Assignment - Reproduce, exactly and in full, the records that follow, minus any pictures.

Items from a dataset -
_ _ _ _ _
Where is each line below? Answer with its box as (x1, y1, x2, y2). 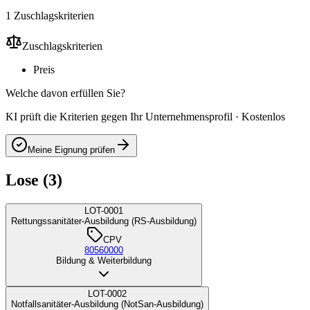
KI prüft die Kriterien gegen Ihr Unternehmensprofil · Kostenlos (6, 111, 285, 123)
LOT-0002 (88, 289, 127, 300)
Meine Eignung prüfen (28, 145, 115, 156)
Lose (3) (6, 171, 62, 190)
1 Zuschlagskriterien (6, 10, 94, 22)
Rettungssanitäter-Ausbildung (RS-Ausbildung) (11, 216, 197, 227)
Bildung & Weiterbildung (56, 255, 152, 266)
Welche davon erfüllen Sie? (6, 87, 125, 100)
_ _ _ _ _
The answer -
Where is each line below? Answer with its box as (x1, y1, x2, y2). 
KI prüft die Kriterien gegen Ihr Unternehmensprofil · Kostenlos (6, 111, 285, 123)
LOT-0002 (88, 289, 127, 300)
Meine Eignung prüfen (28, 145, 115, 156)
Lose (3) (6, 171, 62, 190)
1 Zuschlagskriterien (6, 10, 94, 22)
Rettungssanitäter-Ausbildung (RS-Ausbildung) (11, 216, 197, 227)
Bildung & Weiterbildung (56, 255, 152, 266)
Welche davon erfüllen Sie? (6, 87, 125, 100)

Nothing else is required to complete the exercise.